--- INPUT RECORDS Enclosed Below ---

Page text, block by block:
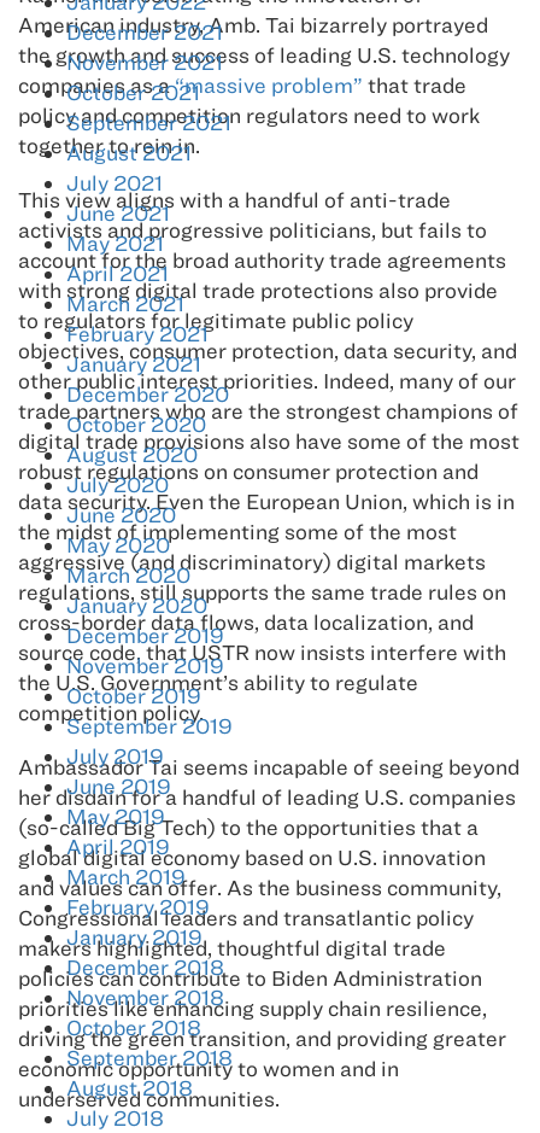
American industry, Amb. Tai bizarrely portrayed
the growth and success of leading U.S. technology
companies as a“massive problem” that trade
policy and competition regulators need to work
together to rein in.
This view aligns with a handful of anti-trade
activists and progressive politicians, but fails to
account for the broad authority trade agreements
with strong digital trade protections also provide
to regulators for legitimate public policy
objectives, consumer protection, data security, and
other public interest priorities. Indeed, many of our
trade partners who are the strongest champions of
digital trade provisions also have some of the most
robust regulations on consumer protection and
data security. Even the European Union, which is in
the midst of implementing some of the most
aggressive (and discriminatory) digital markets
regulations, still supports the same trade rules on
cross-border data flows, data localization, and
source code, that USTR now insists interfere with
the U.S. Government’s ability to regulate
competition policy.
Ambassador Tai seems incapable of seeing beyond
her disdain for a handful of leading U.S. companies
(so-called Big Tech) to the opportunities that a
global digital economy based on U.S. innovation
and values can offer. As the business community,
Congressional leaders and transatlantic policy
makers highlighted, thoughtful digital trade
policies can contribute to Biden Administration
priorities like enhancing supply chain resilience,
driving the green transition, and providing greater
economic opportunity to women and in
underserved communities.
December 2021
November 2021
October 2021
September 2021
August 2021
July 2021
June 2021
May 2021
April 2021
March 2021
February 2021
January 2021
December 2020
October 2020
August 2020
July 2020
June 2020
May 2020
March 2020
January 2020
December 2019
November 2019
October 2019
September 2019
July 2019
June 2019
May 2019
April 2019
March 2019
February 2019
January 2019
December 2018
November 2018
October 2018
September 2018
August 2018
July 2018
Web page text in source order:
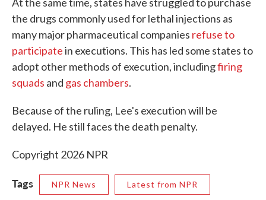
the drugs commonly used for lethal injections as
many major pharmaceutical companies refuse to
participatein executions. This has led some states to
adopt other methods of execution, includingfiring
squads and gas chambers.
Because of the ruling, Lee's execution will be
delayed. He still faces the death penalty.
Copyright 2026 NPR
Tags NPR News Latest from NPR
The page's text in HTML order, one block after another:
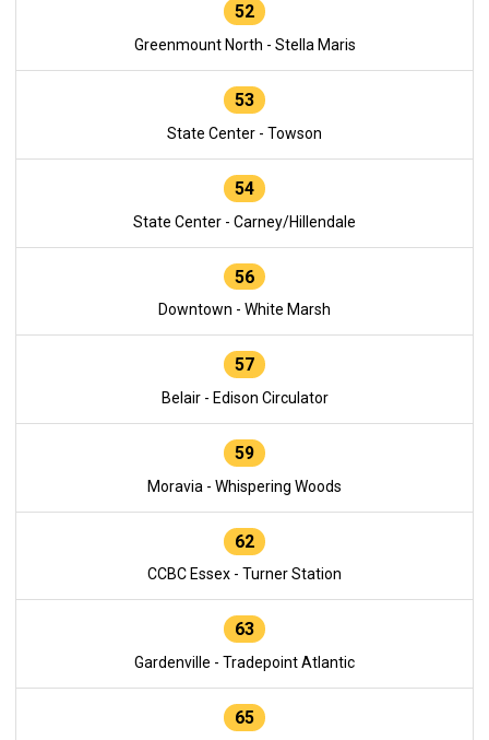
52
Greenmount North - Stella Maris
53
State Center - Towson
54
State Center - Carney/Hillendale
56
Downtown - White Marsh
57
Belair - Edison Circulator
59
Moravia - Whispering Woods
62
CCBC Essex - Turner Station
63
Gardenville - Tradepoint Atlantic
65
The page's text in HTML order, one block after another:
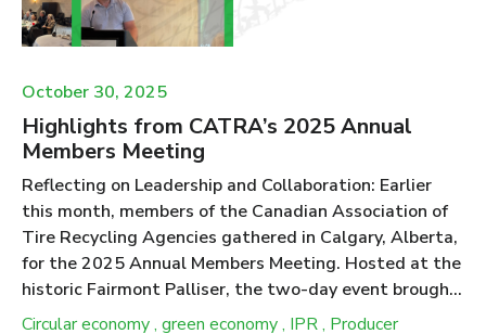
October 30, 2025
Highlights from CATRA’s 2025 Annual
Members Meeting
Reflecting on Leadership and Collaboration: Earlier
this month, members of the Canadian Association of
Tire Recycling Agencies gathered in Calgary, Alberta,
for the 2025 Annual Members Meeting. Hosted at the
historic Fairmont Palliser, the two-day event brought
together representatives from ten provincial
Circular economy, green economy, IPR, Producer
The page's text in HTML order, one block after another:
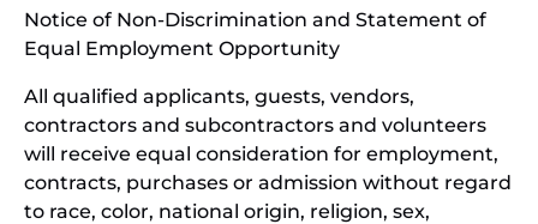
new
Notice of Non-Discrimination and Statement of
Equal Employment Opportunity
All qualified applicants, guests, vendors,
contractors and subcontractors and volunteers
will receive equal consideration for employment,
contracts, purchases or admission without regard
to race, color, national origin, religion, sex,
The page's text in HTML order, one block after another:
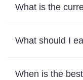
What is the
What should I
When is the
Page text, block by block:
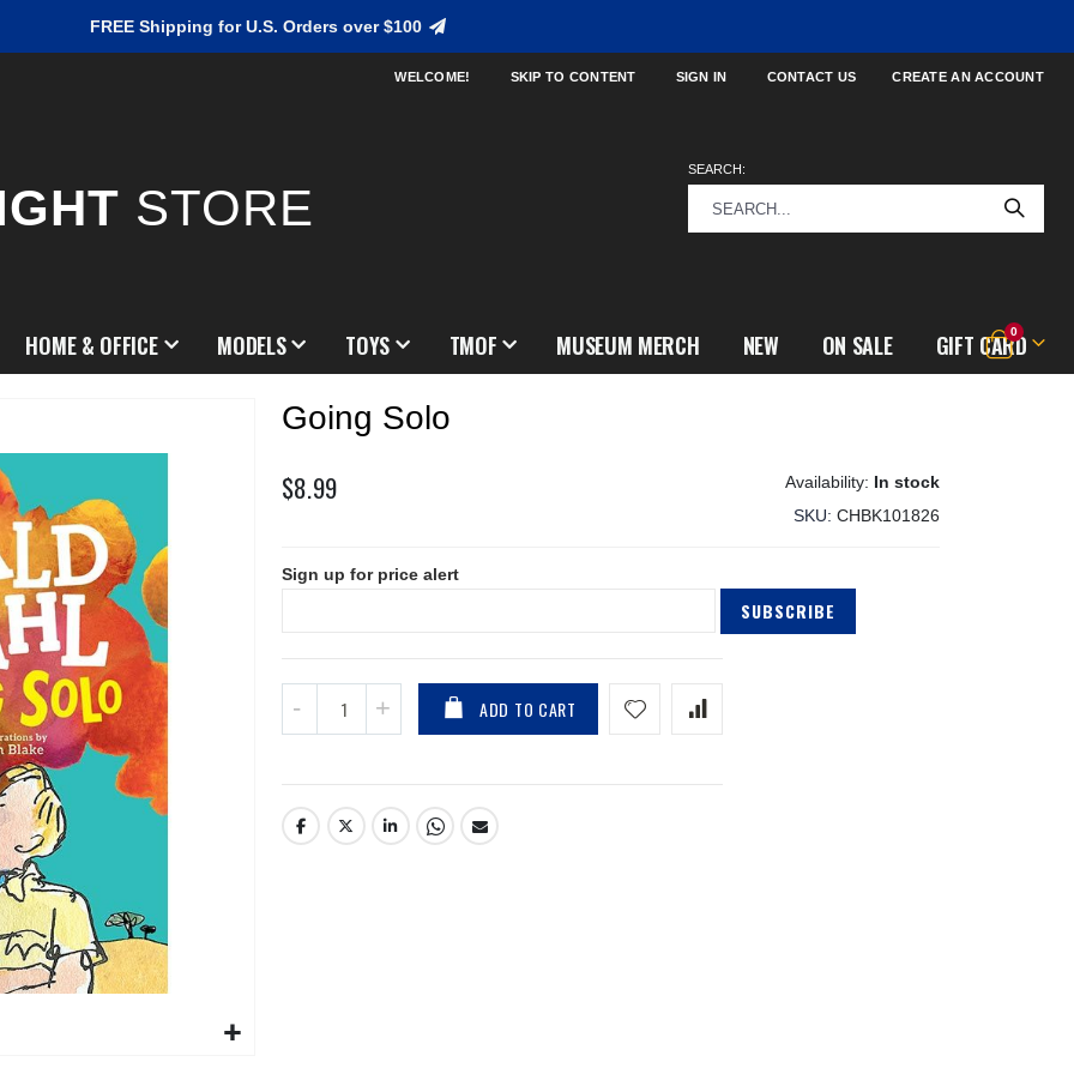
FREE Shipping for U.S. Orders over $100
WELCOME! SKIP TO CONTENT SIGN IN CONTACT US CREATE AN ACCOUNT
STORE
SEARCH:
Cart
0items
HOME & OFFICE MODELS TOYS TMOF MUSEUM MERCH NEW ON SALE GIFT CARD
Going Solo
$8.99
In stock
SKU CHBK101826
Sign up for price alert
SUBSCRIBE
ADD TO CART
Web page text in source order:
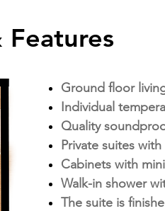
Features
Ground floor
Individual
Quality
Private suites
Cabinets with
Walk-in shower
The suite is
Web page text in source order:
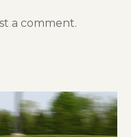
a comment.
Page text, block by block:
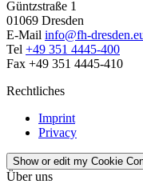
Güntzstraße 1
01069 Dresden
E-Mail info@fh-
Tel +49 351 4445-400
Fax +49 351 4445-410
Rechtliches
Imprint
Privacy
Show or edit my Cookie
Über uns
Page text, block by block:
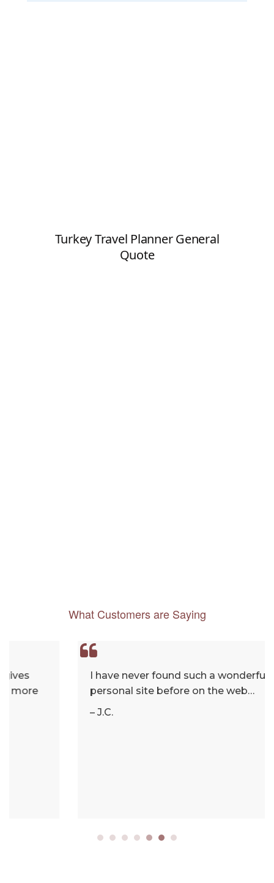
What Customers are Saying
I have never found such a wonderful and
personal site before on the web…
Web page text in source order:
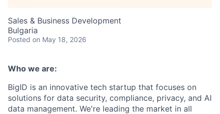
Sales & Business Development
Bulgaria
Posted on May 18, 2026
Who we are:
BigID is an innovative tech startup that focuses on
solutions for data security, compliance, privacy, and AI
data management. We're leading the market in all
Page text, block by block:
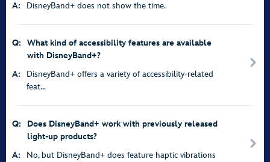
A:
DisneyBand+ does not show the time.
Q:
What kind of accessibility features are available
with DisneyBand+?
A:
DisneyBand+ offers a variety of accessibility-related
feat...
Q:
Does DisneyBand+ work with previously released
light-up products?
A:
No, but DisneyBand+ does feature haptic vibrations
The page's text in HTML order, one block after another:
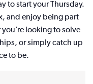
to start your Thursday.
and enjoy being part
looking to solve
or simply catch up
to be.
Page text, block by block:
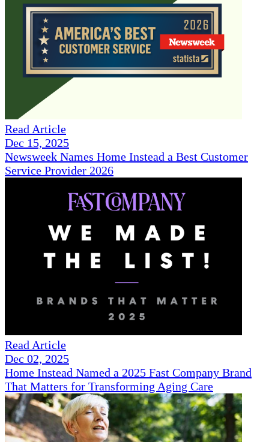
Read Article
Dec 15, 2025
Newsweek Names Home Instead a Best Customer
Service Provider 2026
Read Article
Dec 02, 2025
Home Instead Named a 2025 Fast Company Brand
That Matters for Transforming Aging Care
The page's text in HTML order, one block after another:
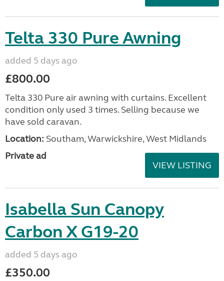
Telta 330 Pure Awning
added 5 days ago
£800.00
Telta 330 Pure air awning with curtains. Excellent
condition only used 3 times. Selling because we
have sold caravan.
Location: Southam, Warwickshire, West Midlands
Private ad
VIEW LISTING
Isabella Sun Canopy
Carbon X G19-20
added 5 days ago
£350.00
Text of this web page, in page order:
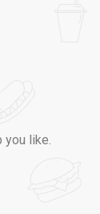
you like.
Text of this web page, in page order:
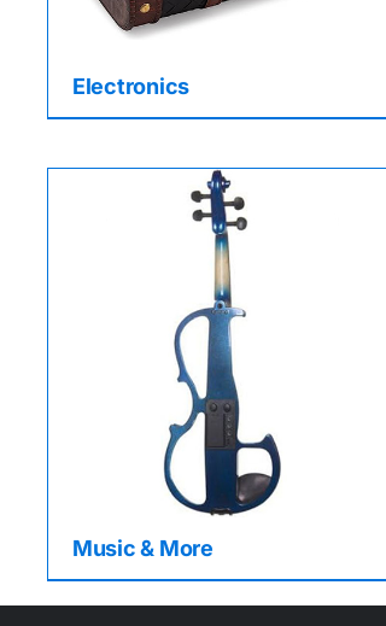
Electronics
Music & More
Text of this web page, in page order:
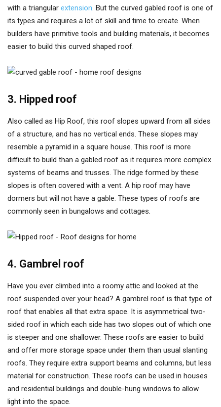
with a triangular extension. But the curved gabled roof is one of
its types and requires a lot of skill and time to create. When
builders have primitive tools and building materials, it becomes
easier to build this curved shaped roof.
3. Hipped roof
Also called as Hip Roof, this roof slopes upward from all sides
of a structure, and has no vertical ends. These slopes may
resemble a pyramid in a square house. This roof is more
difficult to build than a gabled roof as it requires more complex
systems of beams and trusses. The ridge formed by these
slopes is often covered with a vent. A hip roof may have
dormers but will not have a gable. These types of roofs are
commonly seen in bungalows and cottages.
4. Gambrel roof
Have you ever climbed into a roomy attic and looked at the
roof suspended over your head? A gambrel roof is that type of
roof that enables all that extra space. It is asymmetrical two-
sided roof in which each side has two slopes out of which one
is steeper and one shallower. These roofs are easier to build
and offer more storage space under them than usual slanting
roofs. They require extra support beams and columns, but less
material for construction. These roofs can be used in houses
and residential buildings and double-hung windows to allow
light into the space.
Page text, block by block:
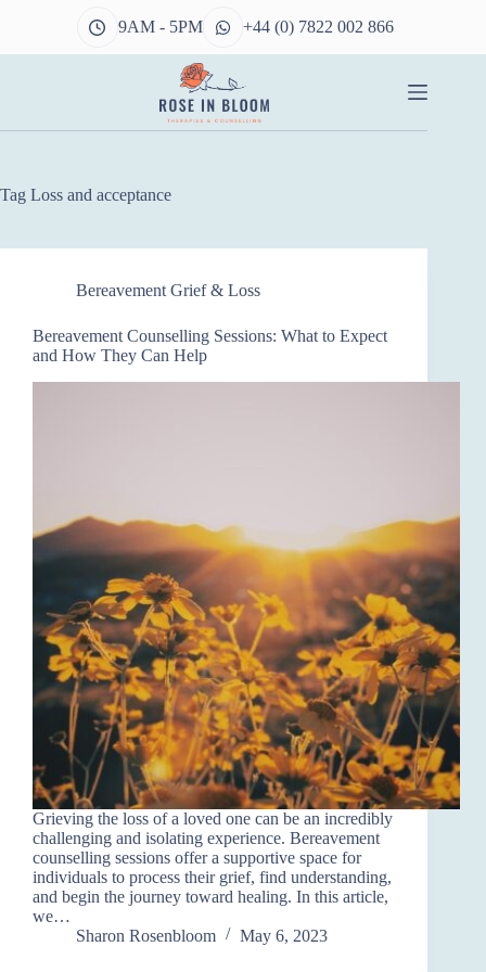
9AM - 5PM +44 (0) 7822 002 866
Tag Loss and acceptance
Bereavement Grief & Loss
Bereavement Counselling Sessions: What to Expect
and How They Can Help
Grieving the loss of a loved one can be an incredibly
challenging and isolating experience. Bereavement
counselling sessions offer a supportive space for
individuals to process their grief, find understanding,
and begin the journey toward healing. In this article,
we…
Sharon Rosenbloom
May 6, 2023
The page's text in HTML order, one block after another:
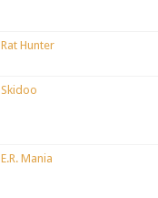
Rat Hunter
Skidoo
E.R. Mania
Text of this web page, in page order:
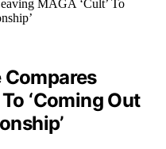
‘Coming Out
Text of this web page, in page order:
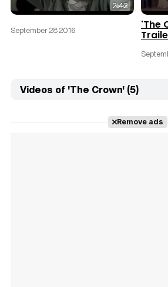
2:42
September 28 2016 'The
Videos of 'The Crown' (5)
Remove ads
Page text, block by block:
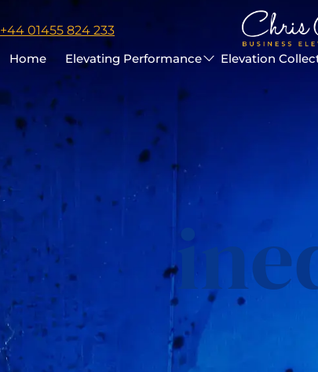
+44 01455 824 233Click
to
Chris
Cooper
Home Elevating Performance Elevation
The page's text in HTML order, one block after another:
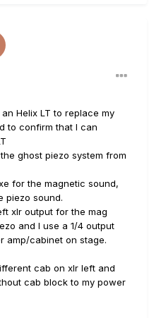
Helix LT to replace my
to confirm that I can
ghost piezo system from
for the magnetic sound,
piezo sound.
xlr output for the mag
and I use a 1/4 output
amp/cabinet on stage.
cab on xlr left and
cab block to my power
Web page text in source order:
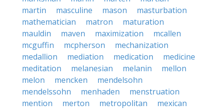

--- End of Enclosed INPUT RECORDS ---

**DESCRIPTION OF THE TASK:** Reproduce the records, all of them, word for word; omit the pictures.

**EXERCISE RESPONSE:**
Page text, block by block:
American industry, Amb. Tai bizarrely portrayed
the growth and success of leading U.S. technology
companies as a“massive problem” that trade
policy and competition regulators need to work
together to rein in.
This view aligns with a handful of anti-trade
activists and progressive politicians, but fails to
account for the broad authority trade agreements
with strong digital trade protections also provide
to regulators for legitimate public policy
objectives, consumer protection, data security, and
other public interest priorities. Indeed, many of our
trade partners who are the strongest champions of
digital trade provisions also have some of the most
robust regulations on consumer protection and
data security. Even the European Union, which is in
the midst of implementing some of the most
aggressive (and discriminatory) digital markets
regulations, still supports the same trade rules on
cross-border data flows, data localization, and
source code, that USTR now insists interfere with
the U.S. Government’s ability to regulate
competition policy.
Ambassador Tai seems incapable of seeing beyond
her disdain for a handful of leading U.S. companies
(so-called Big Tech) to the opportunities that a
global digital economy based on U.S. innovation
and values can offer. As the business community,
Congressional leaders and transatlantic policy
makers highlighted, thoughtful digital trade
policies can contribute to Biden Administration
priorities like enhancing supply chain resilience,
driving the green transition, and providing greater
economic opportunity to women and in
underserved communities.
December 2021
November 2021
October 2021
September 2021
August 2021
July 2021
June 2021
May 2021
April 2021
March 2021
February 2021
January 2021
December 2020
October 2020
August 2020
July 2020
June 2020
May 2020
March 2020
January 2020
December 2019
November 2019
October 2019
September 2019
July 2019
June 2019
May 2019
April 2019
March 2019
February 2019
January 2019
December 2018
November 2018
October 2018
September 2018
August 2018
July 2018
Web page text in source order:
the drugs commonly used for lethal injections as
many major pharmaceutical companies refuse to
participatein executions. This has led some states to
adopt other methods of execution, includingfiring
squads and gas chambers.
Because of the ruling, Lee's execution will be
delayed. He still faces the death penalty.
Copyright 2026 NPR
Tags NPR News Latest from NPR
The page's text in HTML order, one block after another:
52
Greenmount North - Stella Maris
53
State Center - Towson
54
State Center - Carney/Hillendale
56
Downtown - White Marsh
57
Belair - Edison Circulator
59
Moravia - Whispering Woods
62
CCBC Essex - Turner Station
63
Gardenville - Tradepoint Atlantic
65
The page's text in HTML order, one block after another:
October 30, 2025
Highlights from CATRA’s 2025 Annual
Members Meeting
Reflecting on Leadership and Collaboration: Earlier
this month, members of the Canadian Association of
Tire Recycling Agencies gathered in Calgary, Alberta,
for the 2025 Annual Members Meeting. Hosted at the
historic Fairmont Palliser, the two-day event brought
together representatives from ten provincial
Circular economy, green economy, IPR, Producer
The page's text in HTML order, one block after another:
new
Notice of Non-Discrimination and Statement of
Equal Employment Opportunity
All qualified applicants, guests, vendors,
contractors and subcontractors and volunteers
will receive equal consideration for employment,
contracts, purchases or admission without regard
to race, color, national origin, religion, sex,
The page's text in HTML order, one block after another:
What is the
What should I
When is the
Page text, block by block:
FREE Shipping for U.S. Orders over $100
WELCOME! SKIP TO CONTENT SIGN IN CONTACT US CREATE AN ACCOUNT
STORE
SEARCH:
Cart
0items
HOME & OFFICE MODELS TOYS TMOF MUSEUM MERCH NEW ON SALE GIFT CARD
Going Solo
$8.99
In stock
SKU CHBK101826
Sign up for price alert
SUBSCRIBE
ADD TO CART
Web page text in source order:
Features
Ground floor
Individual
Quality
Private suites
Cabinets with
Walk-in shower
The suite is
Web page text in source order:
a comment.
Page text, block by block:
Güntzstraße 1
01069 Dresden
E-Mail info@fh-
Tel +49 351 4445-400
Fax +49 351 4445-410
Rechtliches
Imprint
Privacy
Show or edit my Cookie
Über uns
Page text, block by block:
What Customers are Saying
I have never found such a wonderful and
personal site before on the web…
Web page text in source order:
Sales & Business Development
Bulgaria
Posted on May 18, 2026
Who we are:
BigID is an innovative tech startup that focuses on
solutions for data security, compliance, privacy, and AI
data management. We're leading the market in all
Page text, block by block:
A:
DisneyBand+ does not show the time.
Q:
What kind of accessibility features are available
with DisneyBand+?
A:
DisneyBand+ offers a variety of accessibility-related
feat...
Q:
Does DisneyBand+ work with previously released
light-up products?
A:
No, but DisneyBand+ does feature haptic vibrations
The page's text in HTML order, one block after another:
to start your Thursday.
and enjoy being part
looking to solve
or simply catch up
to be.
Page text, block by block:
Read Article
Dec 15, 2025
Newsweek Names Home Instead a Best Customer
Service Provider 2026
Read Article
Dec 02, 2025
Home Instead Named a 2025 Fast Company Brand
That Matters for Transforming Aging Care
The page's text in HTML order, one block after another:
Telta 330 Pure Awning
added 5 days ago
£800.00
Telta 330 Pure air awning with curtains. Excellent
condition only used 3 times. Selling because we
have sold caravan.
Location: Southam, Warwickshire, West Midlands
Private ad
VIEW LISTING
Isabella Sun Canopy
Carbon X G19-20
added 5 days ago
£350.00
Text of this web page, in page order:
you like.
Text of this web page, in page order:
Electronics
Music & More
Text of this web page, in page order:
with a triangular extension. But the curved gabled roof is one of
its types and requires a lot of skill and time to create. When
builders have primitive tools and building materials, it becomes
easier to build this curved shaped roof.
3. Hipped roof
Also called as Hip Roof, this roof slopes upward from all sides
of a structure, and has no vertical ends. These slopes may
resemble a pyramid in a square house. This roof is more
difficult to build than a gabled roof as it requires more complex
systems of beams and trusses. The ridge formed by these
slopes is often covered with a vent. A hip roof may have
dormers but will not have a gable. These types of roofs are
commonly seen in bungalows and cottages.
4. Gambrel roof
Have you ever climbed into a roomy attic and looked at the
roof suspended over your head? A gambrel roof is that type of
roof that enables all that extra space. It is asymmetrical two-
sided roof in which each side has two slopes out of which one
is steeper and one shallower. These roofs are easier to build
and offer more storage space under them than usual slanting
roofs. They require extra support beams and columns, but less
material for construction. These roofs can be used in houses
and residential buildings and double-hung windows to allow
light into the space.
Page text, block by block:
9AM - 5PM +44 (0) 7822 002 866
Tag Loss and acceptance
Bereavement Grief & Loss
Bereavement Counselling Sessions: What to Expect
and How They Can Help
Grieving the loss of a loved one can be an incredibly
challenging and isolating experience. Bereavement
counselling sessions offer a supportive space for
individuals to process their grief, find understanding,
and begin the journey toward healing. In this article,
we…
Sharon Rosenbloom
May 6, 2023
The page's text in HTML order, one block after another:
Rat Hunter
Skidoo
E.R. Mania
Text of this web page, in page order:
‘Coming Out
Text of this web page, in page order:
2:42
September 28 2016 'The
Videos of 'The Crown' (5)
Remove ads
Page text, block by block:
+44 01455 824 233Click
to
Chris
Cooper
Home Elevating Performance Elevation
The page's text in HTML order, one block after another:
Helix LT to replace my
to confirm that I can
ghost piezo system from
for the magnetic sound,
piezo sound.
xlr output for the mag
and I use a 1/4 output
amp/cabinet on stage.
cab on xlr left and
cab block to my power
Web page text in source order:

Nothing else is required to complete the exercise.